Part of Advances in Neural Information Processing Systems 35 (NeurIPS 2022) Datasets and Benchmarks Track
Chirag Raman, Jose Vargas Quiros, Stephanie Tan, Ashraful Islam, Ekin Gedik, Hayley Hung
Recording the dynamics of unscripted human interactions in the wild is challenging due to the delicate trade-offs between several factors: participant privacy, ecological validity, data fidelity, and logistical overheads. To address these, following a 'datasets for the community by the community' ethos, we propose the Conference Living Lab (ConfLab): a new concept for multimodal multisensor data collection of in-the-wild free-standing social conversations.
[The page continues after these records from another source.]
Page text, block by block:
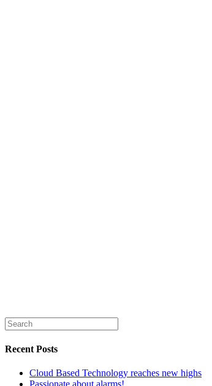
Recent Posts
Cloud Based Technology reaches new highs
Passionate about alarms!
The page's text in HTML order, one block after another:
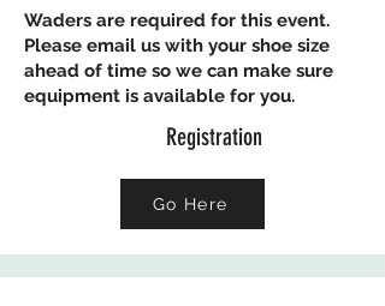
Waders are required for this event.
Please email us with your shoe size
ahead of time so we can make sure
equipment is available for you.
Registration
Go Here
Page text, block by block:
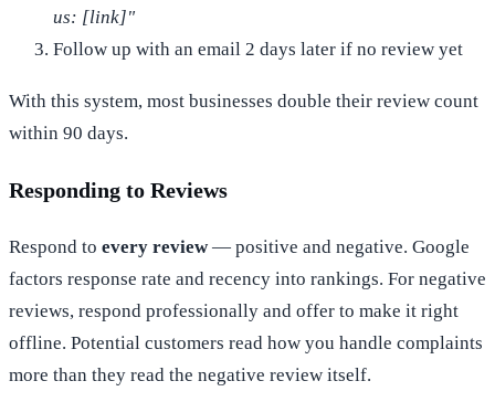
us: [link]"
Follow up with an email 2 days later if no review yet
With this system, most businesses double their review count
within 90 days.
Responding to Reviews
Respond to every review— positive and negative. Google
factors response rate and recency into rankings. For negative
reviews, respond professionally and offer to make it right
offline. Potential customers read how you handle complaints
more than they read the negative review itself.
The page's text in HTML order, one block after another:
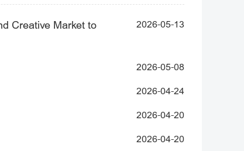
Creative Market to
2026-05-13
2026-05-08
2026-04-24
2026-04-20
2026-04-20
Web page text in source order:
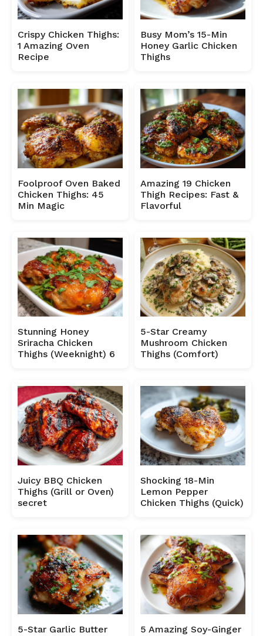
Crispy Chicken Thighs:
1 Amazing Oven
Recipe
Busy Mom’s 15-Min
Honey Garlic Chicken
Thighs
Foolproof Oven Baked
Chicken Thighs: 45
Min Magic
Amazing 19 Chicken
Thigh Recipes: Fast &
Flavorful
Stunning Honey
Sriracha Chicken
Thighs (Weeknight) 6
5-Star Creamy
Mushroom Chicken
Thighs (Comfort)
Juicy BBQ Chicken
Thighs (Grill or Oven)
secret
Shocking 18-Min
Lemon Pepper
Chicken Thighs (Quick)
5-Star Garlic Butter
5 Amazing Soy-Ginger
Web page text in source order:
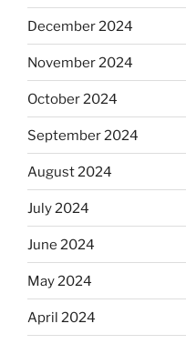
December 2024
November 2024
October 2024
September 2024
August 2024
July 2024
June 2024
May 2024
April 2024
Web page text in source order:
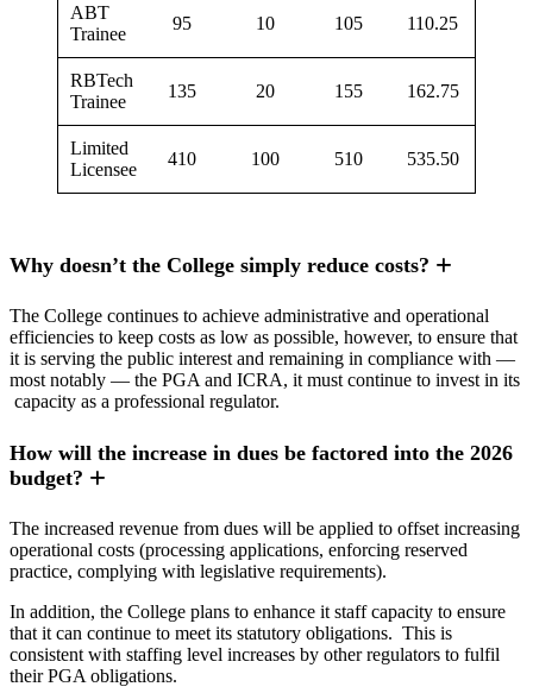
ABT
Trainee
95 10 105 110.25
RBTech
Trainee
135 20 155 162.75
Limited
Licensee
410 100 510 535.50
Why doesn’t the College simply reduce costs?
The College continues to achieve administrative and operational
efficiencies to keep costs as low as possible, however, to ensure that
it is serving the public interest and remaining in compliance with —
most notably — the PGA and ICRA, it must continue to invest in its
capacity as a professional regulator.
How will the increase in dues be factored into the 2026
budget?
The increased revenue from dues will be applied to offset increasing
operational costs (processing applications, enforcing reserved
practice, complying with legislative requirements).
In addition, the College plans to enhance it staff capacity to ensure
that it can continue to meet its statutory obligations. This is
consistent with staffing level increases by other regulators to fulfil
their PGA obligations.
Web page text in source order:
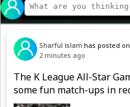
Sharful islam has posted
2 minutes ago
The K League All-Star
some fun match-ups in
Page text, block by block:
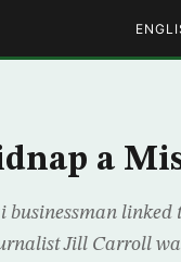
a
linked
Jill Carroll
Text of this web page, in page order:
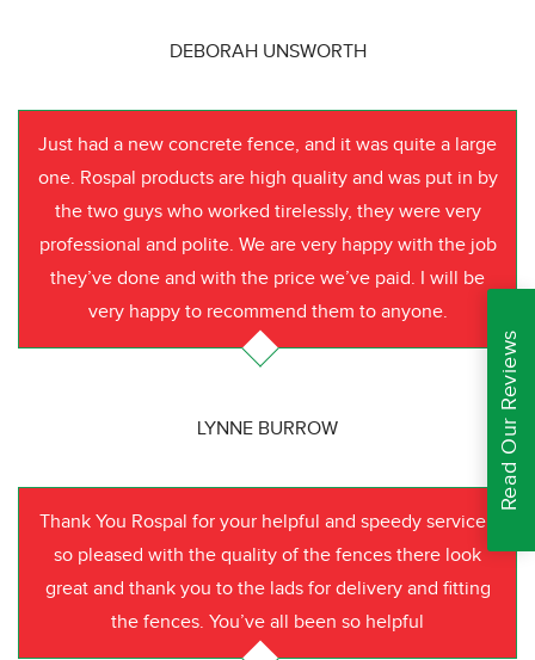
DEBORAH UNSWORTH
Just had a new concrete fence, and it was quite a large
one. Rospal products are high quality and was put in by
the two guys who worked tirelessly, they were very
professional and polite. We are very happy with the job
they’ve done and with the price we’ve paid. I will be
very happy to recommend them to anyone.
LYNNE BURROW
Thank You Rospal for your helpful and speedy service I
so pleased with the quality of the fences there look
great and thank you to the lads for delivery and fitting
the fences. You’ve all been so helpful
Read Our Reviews
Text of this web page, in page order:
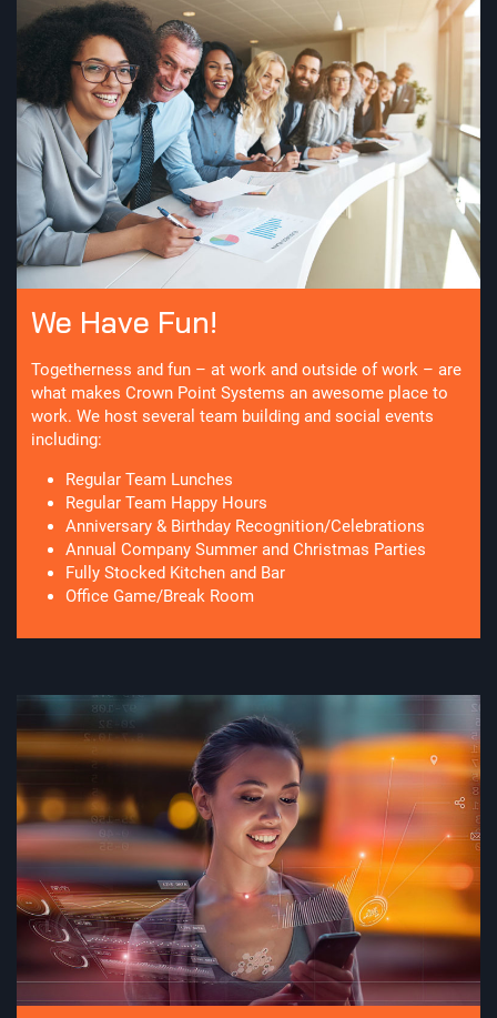
We Have Fun!
Togetherness and fun – at work and outside of work – are
what makes Crown Point Systems an awesome place to
work. We host several team building and social events
including:
Regular Team Lunches
Regular Team Happy Hours
Anniversary & Birthday Recognition/Celebrations
Annual Company Summer and Christmas Parties
Fully Stocked Kitchen and Bar
Office Game/Break Room
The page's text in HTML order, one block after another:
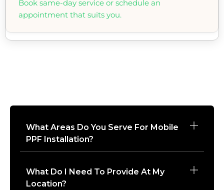
Book same-day service or schedule an
appointment that suits you.
What Areas Do You Serve For Mobile
PPF Installation?
What Do I Need To Provide At My
Location?
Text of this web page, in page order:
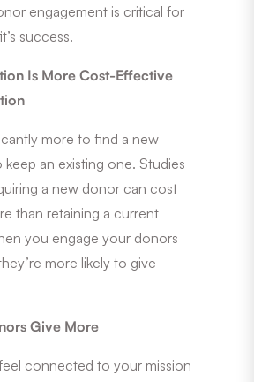
engagement is critical for
success.
Is More Cost-Effective
more to find a new
an existing one. Studies
a new donor can cost
than retaining a current
you engage your donors
more likely to give
Give More
connected to your mission
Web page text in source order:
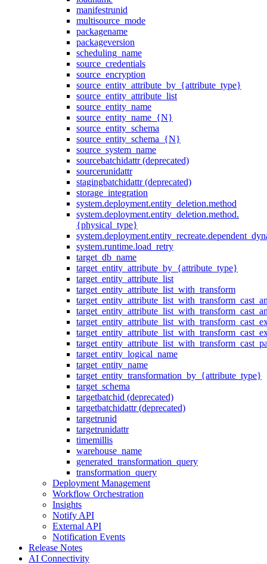
manifestrunid
multisource_mode
packagename
packageversion
scheduling_name
source_credentials
source_encryption
source_entity_attribute_by_{attribute_type}
source_entity_attribute_list
source_entity_name
source_entity_name_{N}
source_entity_schema
source_entity_schema_{N}
source_system_name
sourcebatchidattr (deprecated)
sourcerunidattr
stagingbatchidattr (deprecated)
storage_integration
system.deployment.entity_deletion.method
system.deployment.entity_deletion.method.
{physical_type}
system.runtime.load_retry
target_db_name
target_entity_attribute_by_{attribute_type}
target_entity_attribute_list
target_entity_attribute_list_with_transform
target_entity_logical_name
target_entity_name
target_entity_transformation_by_{attribute_type}
target_schema
targetbatchid (deprecated)
targetbatchidattr (deprecated)
targetrunid
targetrunidattr
timemillis
warehouse_name
generated_transformation_query
transformation_query
Deployment Management
Workflow Orchestration
Insights
Notify API
External API
Notification Events
Release Notes
AI Connectivity
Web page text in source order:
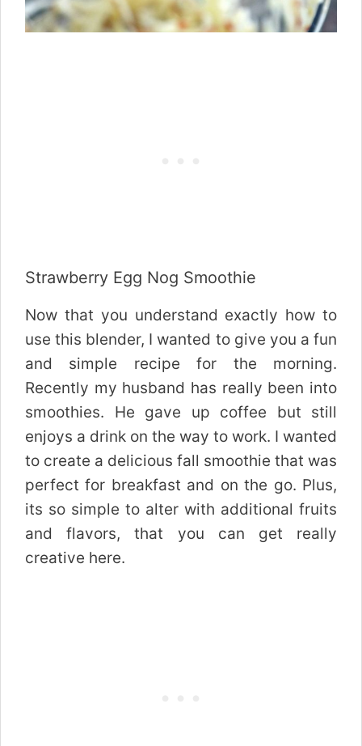
Strawberry Egg Nog Smoothie
Now that you understand exactly how to
use this blender, I wanted to give you a fun
and simple recipe for the morning.
Recently my husband has really been into
smoothies. He gave up coffee but still
enjoys a drink on the way to work. I wanted
to create a delicious fall smoothie that was
perfect for breakfast and on the go. Plus,
its so simple to alter with additional fruits
and flavors, that you can get really
creative here.
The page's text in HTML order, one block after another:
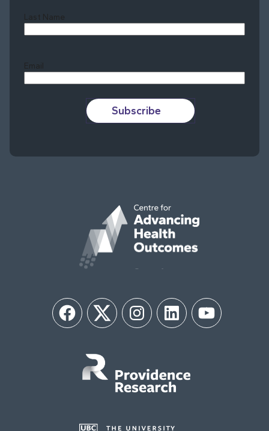
Last Name
Email
Subscribe
FacebookTwitter InstagramLinkedIn YouTube
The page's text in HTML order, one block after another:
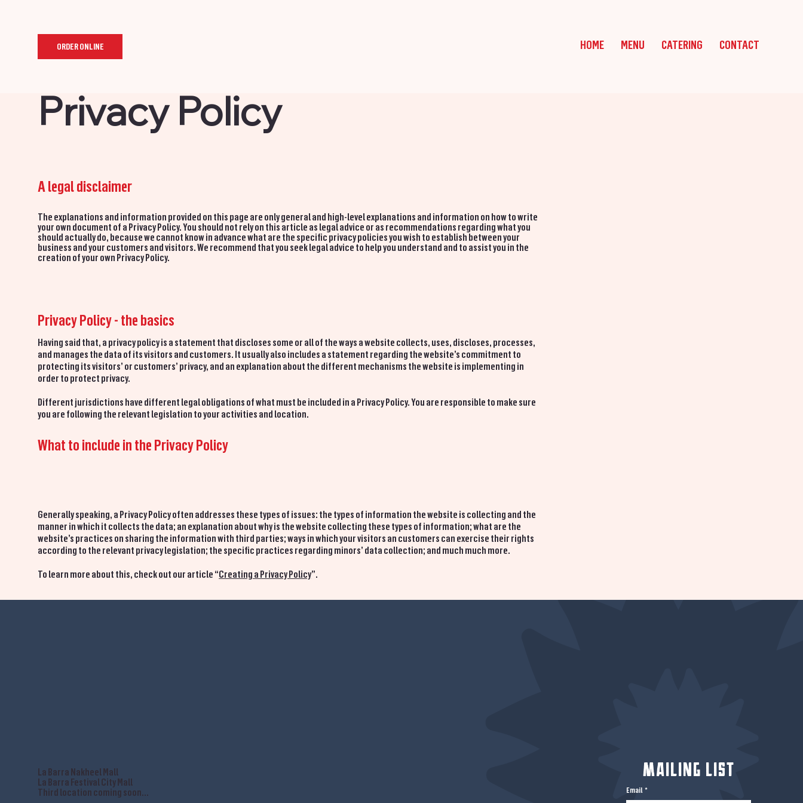
HOME MENU CATERING CONTACT
ORDER ONLINE
Privacy Policy
A legal disclaimer
The explanations and information provided on this page are only general and high-level explanations and information on how to write
your own document of a Privacy Policy. You should not rely on this article as legal advice or as recommendations regarding what you
should actually do, because we cannot know in advance what are the specific privacy policies you wish to establish between your
business and your customers and visitors. We recommend that you seek legal advice to help you understand and to assist you in the
creation of your own Privacy Policy.
Privacy Policy - the basics
Having said that, a privacy policy is a statement that discloses some or all of the ways a website collects, uses, discloses, processes,
and manages the data of its visitors and customers. It usually also includes a statement regarding the website’s commitment to
protecting its visitors’ or customers’ privacy, and an explanation about the different mechanisms the website is implementing in
order to protect privacy.
Different jurisdictions have different legal obligations of what must be included in a Privacy Policy. You are responsible to make sure
you are following the relevant legislation to your activities and location.
What to include in the Privacy Policy
Generally speaking, a Privacy Policy often addresses these types of issues: the types of information the website is collecting and the
manner in which it collects the data; an explanation about why is the website collecting these types of information; what are the
website’s practices on sharing the information with third parties; ways in which your visitors an customers can exercise their rights
according to the relevant privacy legislation; the specific practices regarding minors’ data collection; and much much more.
To learn more about this, check out our article “Creating a Privacy Policy”.
La Barra Nakheel Mall
La Barra Festival City Mall
Third location coming soon...
Mailing List
Email *
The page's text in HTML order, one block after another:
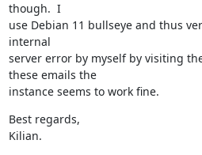
though.  I
use Debian 11 bullseye and thus
internal
server error by myself by visiting
these emails the
instance seems to work fine.
Best regards,
Kilian.
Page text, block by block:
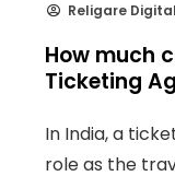
Religare Digital
How much
Ticketing
In India, a
role as the
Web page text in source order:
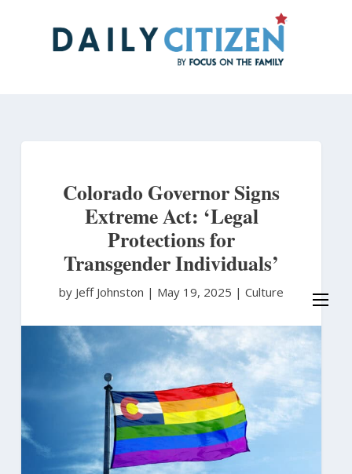
Colorado Governor Signs
Extreme Act: ‘Legal
Protections for
Transgender Individuals’
by Jeff Johnston | May 19, 2025 | Culture
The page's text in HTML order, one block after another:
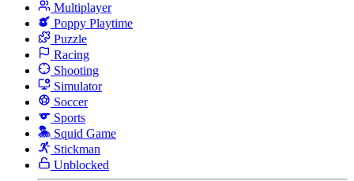
Multiplayer
Poppy Playtime
Puzzle
Racing
Shooting
Simulator
Soccer
Sports
Squid Game
Stickman
Unblocked
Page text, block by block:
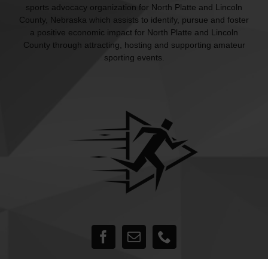
sports advocacy organization for North Platte and Lincoln
County, Nebraska which assists to identify, pursue and foster
a positive economic impact for North Platte and Lincoln
County through attracting, hosting and supporting amateur
sporting events.
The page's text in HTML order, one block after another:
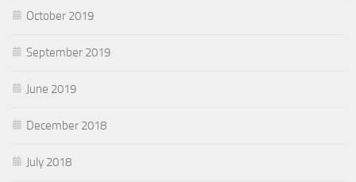
October 2019
September 2019
June 2019
December 2018
July 2018
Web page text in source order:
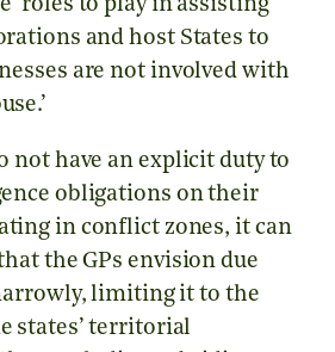
‘roles to play in assisting
and host States to
are not involved with
not have an explicit duty to
obligations on their
in conflict zones, it can
the GPs envision due
limiting it to the
states’ territorial
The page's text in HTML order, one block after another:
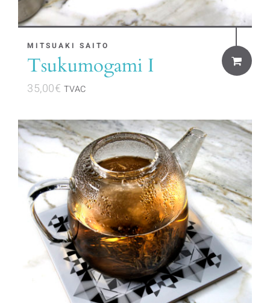
MITSUAKI SAITO
Tsukumogami I
35,00€ TVAC
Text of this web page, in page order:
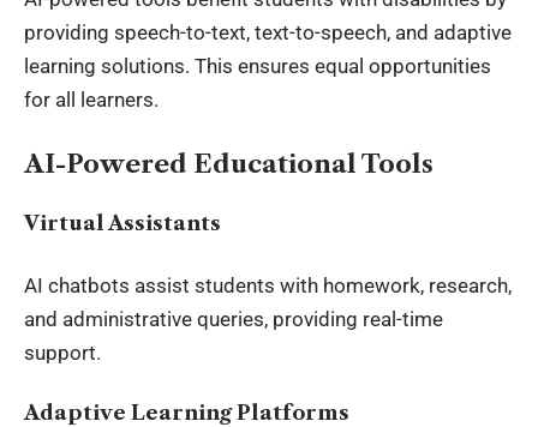
providing speech-to-text, text-to-speech, and adaptive
learning solutions. This ensures equal opportunities
for all learners.
AI-Powered Educational Tools
Virtual Assistants
AI chatbots assist students with homework, research,
and administrative queries, providing real-time
support.
Adaptive Learning Platforms
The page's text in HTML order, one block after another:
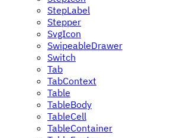
StepLabel
Stepper
SvgIcon
SwipeableDrawer
Switch
Tab
TabContext
Table
TableBody
TableCell
TableContainer
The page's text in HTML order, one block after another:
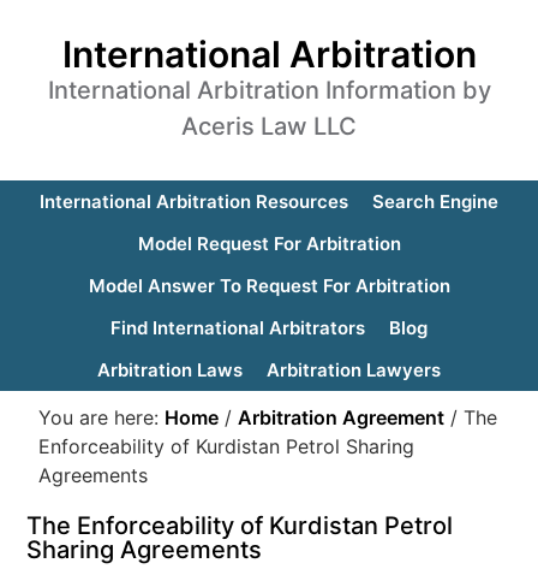
International Arbitration
International Arbitration Information by
Aceris Law LLC
International Arbitration Resources
Search Engine
Model Request For Arbitration
Model Answer To Request For Arbitration
Find International Arbitrators
Blog
Arbitration Laws
Arbitration Lawyers
You are here: Home / Arbitration Agreement / The
Enforceability of Kurdistan Petrol Sharing
Agreements
The Enforceability of Kurdistan Petrol
Sharing Agreements
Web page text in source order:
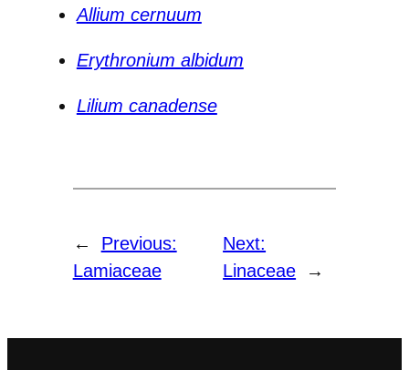
Allium cernuum
Erythronium albidum
Lilium canadense
←
Previous:
Lamiaceae
Next:
Linaceae
→
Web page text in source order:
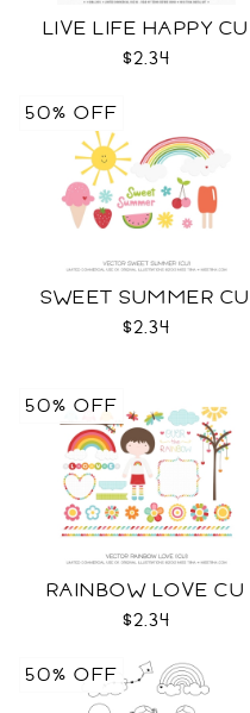
LIVE LIFE HAPPY CU
$2.34
SWEET SUMMER CU
$2.34
50% OFF
RAINBOW LOVE CU
$2.34
50% OFF
50% OFF
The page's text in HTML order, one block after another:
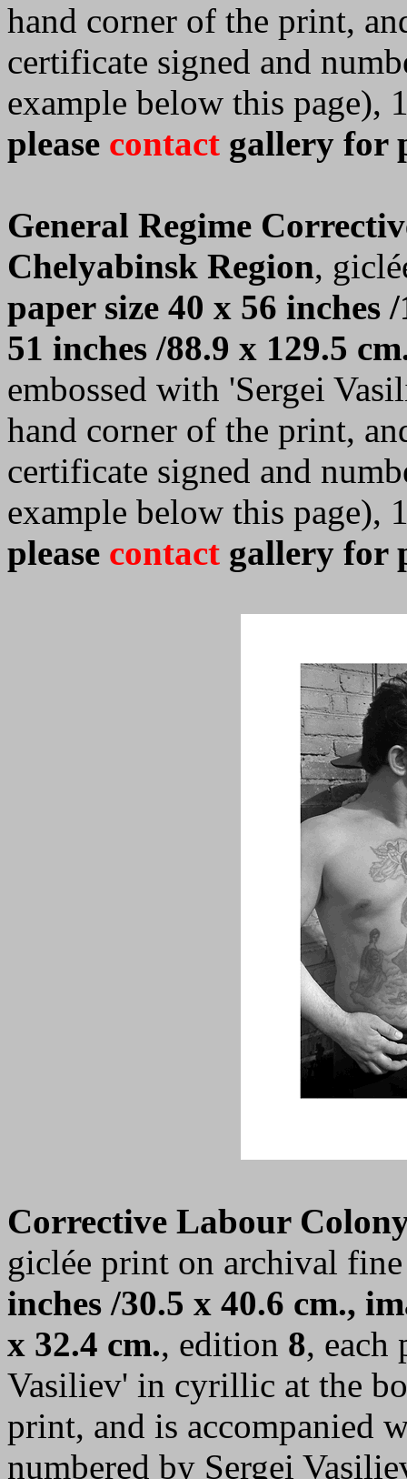
hand corner of the print,
certificate signed and
example below this page),
please contact gallery for
General Regime
Chelyabinsk Region,
paper size 40 x 56 inches
51 inches /88.9 x 129.5
embossed with 'Sergei
hand corner of the print,
certificate signed and
example below this page),
please contact gallery for
Corrective Labour
giclée print on archival
inches /30.5 x 40.6 cm.,
x 32.4 cm., edition 8, each
Vasiliev' in cyrillic at the
print, and is accompanied
numbered by Sergei
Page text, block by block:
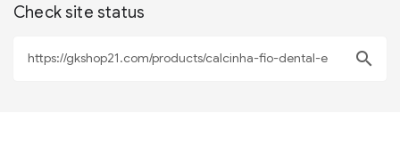
Check site status
search
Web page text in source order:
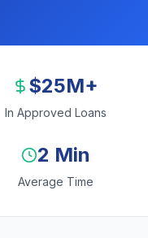
$25M+
In Approved Loans
2 Min
Average Time
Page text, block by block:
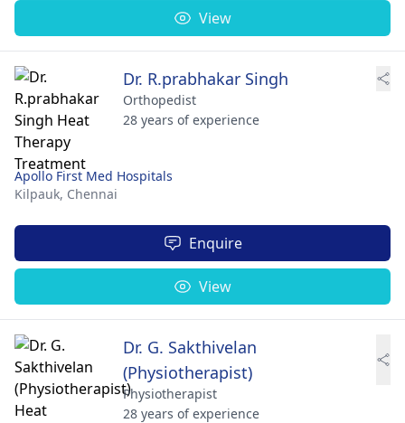
View
Dr. R.prabhakar Singh
Orthopedist
28 years of experience
Apollo First Med Hospitals
Kilpauk, Chennai
Enquire
View
Dr. G. Sakthivelan
(Physiotherapist)
Physiotherapist
28 years of experience
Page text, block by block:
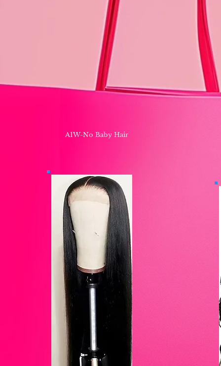
A1W-No Baby Hair ​
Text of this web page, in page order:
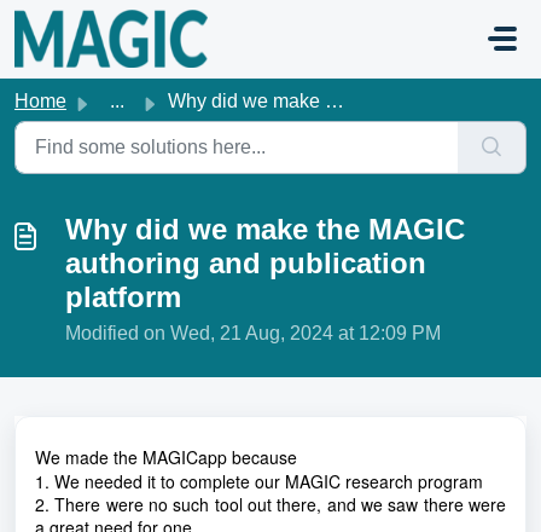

For the first instantiation of ConfLab described here, we organized a real-life professional networking event at a major international conference. Involving 48 conference attendees, the dataset captures a diverse mix of status, acquaintance, and networking motivations. Our capture setup improves upon the data fidelity of prior in-the-wild datasets while retaining privacy sensitivity: 8 videos (1920x1080, 60 fps) from a non-invasive overhead view, and custom wearable sensors with onboard recording of body motion (full 9-axis IMU), privacy-preserving low-frequency audio (1250 Hz), and Bluetooth-based proximity. Additionally, we developed custom solutions for distributed hardware synchronization at acquisition, and time-efficient continuous annotation of body keypoints and actions at high sampling rates. Our benchmarks showcase some of the open research tasks related to in-the-wild privacy-preserving social data analysis: keypoints detection from overhead camera views, skeleton-based no-audio speaker detection, and F-formation detection.